São fortes os rumores de que o Tribunal Regional Eleitoral do Amazonas (TRE-AM) vai julgar os processos que podem tirar o mandato do governador José Melo e entregá-lo ao ministro Eduardo Braga. As implicações são enormes, a começar pelas repercussões na administração estadual e chegando à sucessão municipal de 2016. A doutrina no Tribunal Superior Eleitoral (TSE) tem sido o de apear do mandato somente após julgamento em última instância, isto é, a decisão do TRE-AM será precária, sujeita ao jogo das liminares, podendo ainda sofrer revogação. Pode ser, desta forma, uma vitória de Pirro, aquele general grego que venceu todas as batalhas e chegou às portas de Roma invicto, mas sem forças para conquistar a Cidade Eterna e tendo que retornar com o exército aos farrapos.
Melo e Braga fazem a festa dos caros escritórios de advocacia em Brasília. Os dois sabem que a decisão final será nos tribunais superiores e tratam de garantir as melhores bancas na capital federal. Isso custa muito dinheiro.
Os processos funcionam como âncoras ao Governo Melo. O governador demorou mais de um semestre para fazer a anunciada reforma administrativa, supostamente destinada a pacificar a gestão e garantir um trabalho à feição do chefe, justamente porque entre um despacho e outro teve que manter os olhos bem abertos na frente jurídica.
Braga, no entanto, também tem seus problemas.
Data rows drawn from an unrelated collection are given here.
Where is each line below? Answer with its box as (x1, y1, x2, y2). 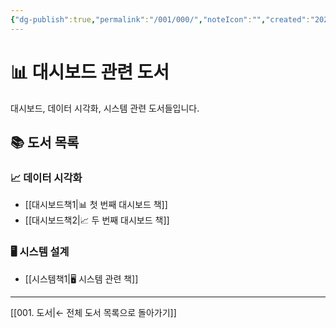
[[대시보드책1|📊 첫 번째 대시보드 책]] (24, 199, 168, 211)
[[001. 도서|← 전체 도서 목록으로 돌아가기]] (10, 306, 177, 318)
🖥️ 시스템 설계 (10, 245, 70, 259)
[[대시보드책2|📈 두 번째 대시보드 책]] (24, 214, 170, 226)
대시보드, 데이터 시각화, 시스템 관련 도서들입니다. (10, 102, 200, 114)
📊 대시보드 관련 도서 (10, 61, 170, 83)
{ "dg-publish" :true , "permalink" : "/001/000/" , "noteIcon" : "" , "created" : (10, 14, 311, 25)
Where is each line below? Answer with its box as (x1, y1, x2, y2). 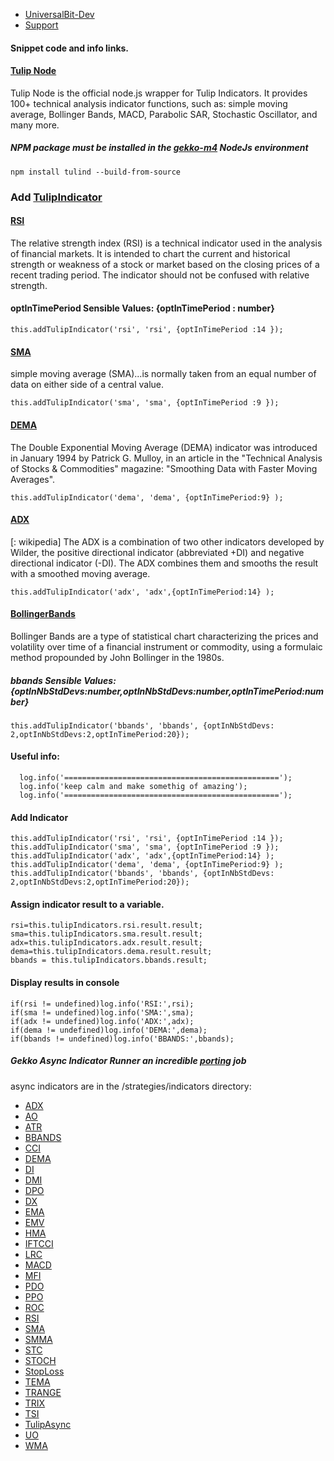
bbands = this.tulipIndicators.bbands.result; (10, 955, 208, 966)
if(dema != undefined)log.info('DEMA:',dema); (10, 1025, 208, 1035)
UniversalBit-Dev (24, 9, 95, 20)
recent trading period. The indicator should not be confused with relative (10, 269, 310, 281)
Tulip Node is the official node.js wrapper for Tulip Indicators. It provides (10, 87, 308, 99)
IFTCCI (24, 1237, 54, 1249)
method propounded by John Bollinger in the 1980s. (10, 651, 225, 663)
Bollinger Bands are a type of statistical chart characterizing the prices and (10, 630, 319, 642)
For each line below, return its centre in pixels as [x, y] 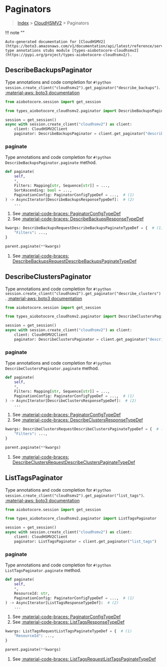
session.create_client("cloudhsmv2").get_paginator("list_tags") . [75, 495]
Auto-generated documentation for [41, 42]
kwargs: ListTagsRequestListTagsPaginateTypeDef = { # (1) [69, 631]
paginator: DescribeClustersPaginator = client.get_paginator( [81, 339]
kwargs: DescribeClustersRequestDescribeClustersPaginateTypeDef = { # [82, 429]
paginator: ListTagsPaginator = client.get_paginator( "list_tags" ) [85, 541]
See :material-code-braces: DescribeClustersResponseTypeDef [78, 420]
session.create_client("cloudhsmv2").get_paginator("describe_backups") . [83, 87]
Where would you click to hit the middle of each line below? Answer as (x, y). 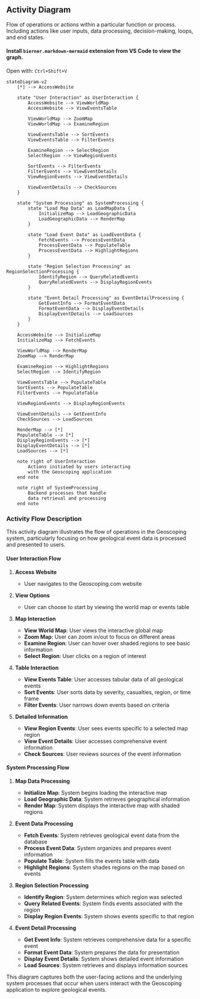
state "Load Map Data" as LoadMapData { (79, 208)
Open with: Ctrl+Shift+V (37, 71)
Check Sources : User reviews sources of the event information (102, 754)
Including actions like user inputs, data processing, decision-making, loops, (100, 31)
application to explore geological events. (57, 989)
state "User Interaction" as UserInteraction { (78, 98)
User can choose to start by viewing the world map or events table (107, 607)
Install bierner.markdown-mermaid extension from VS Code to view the (94, 51)
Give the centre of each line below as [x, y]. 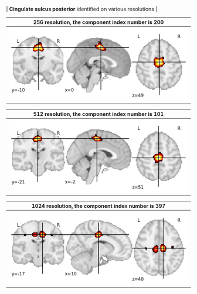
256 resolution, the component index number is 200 [98, 22]
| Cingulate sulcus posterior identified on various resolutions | [82, 9]
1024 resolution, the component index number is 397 [98, 206]
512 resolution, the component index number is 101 [98, 114]
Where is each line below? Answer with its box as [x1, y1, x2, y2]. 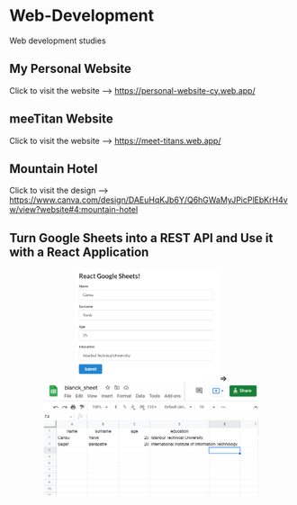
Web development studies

Ele terá que renunciar a Senado e Ministério das Minas e Energia para assumir o Governo do Amazonas. R-e-n-u-n-c-i-a-r. Ao Senado, em caráter irrevogável. À pasta ministerial, com volta muito difícil. Terá que contar com muito boa vontade de uma presidente Dilma fragilizada, inclusive por conta da crise energética, disposta a mostrar ao País tanta dependência do ministro que necessite esperar por ele com vaga reservada.
Tudo bem que o Senado fica em casa, com a esposa e primeira suplente dele, Sandra Braga, que já o substitui no cargo. Mas o ministério tem o condão de acalentar os sonhos do ministro de ingressar de vez na chamada grande política nacional.
O ministro pode negociar uma posse, renúncia imediata e volta ao Ministério das Minas e Energia, deixando a vice, Rebecca Garcia, no comando do Governo do Estado. Aí o “pepino” da precariedade ficaria com a ex-deputada federal que, sem mandato, não teria nada a perder. A Braga só caberia gerir os cordões políticos em Brasília e esperar 2018, quando concorreria novamente ao Governo, com o apoio de Rebecca. Mas aí a coisa muda radicalmente de figura, com a ocupante da sede governamental, diferente de José Melo, podendo concorrer à reeleição.
Todas essas conjecturas passam pela mente dos dois personagens principais dessa trama rocambolesca. O Amazonas, enquanto isso, vai perdendo meses e meses preciosos. Melo bem que poderia criar um comitê de crise, à parte do Governo, para se preocupar com a briga jurídica, enquanto toca a gestão municipal, acelerando obras como a segunda etapa da Avenida das Torres, a Cidade Universitária e a duplicação da AM-070 (Manaus-Manacapuru). É perfeitamente compreensível, por outro lado, que ele queira cuidar pessoalmente de cada passo. É o governo dele, afinal, que está na reta.
O prefeito de Manaus, Arthur Virgílio, por outro lado, tem procurado ser profilático na questão, trazendo a público nuances da disputa apenas murmuradas nos bastidores. Ele sabe que, com Eduardo Braga no comando estadual, podem se repetir os episódios de Amazonino Mendes, que nem concorreu à reeleição, e Serafim Corrêa, que concorreu e perdeu. Em comum entre os dois o comando de Braga, no Governo do Amazonas. E ambos entraram para a galeria da história como os únicos prefeitos de capital que não se reelegeram.
Arthur vai lutar até o último recurso para manter Melo. É questão de sobrevivência.
Braga conhece a força da máquina estadual. Viu como ela elegeu o hoje senador Omar Aziz, a quem se recusou passar a faixa, como interino, na renúncia para disputar o Senado. E Melo, o secretário de Governo que jamais imaginou capaz de derrotá-lo numa disputa cara a cara.
Os quase 30 processos eleitorais contra José Melo são um divisor de águas. Os meandros do julgamento deles fazem boi voar. E céu onde voa um boi… voa uma boiada.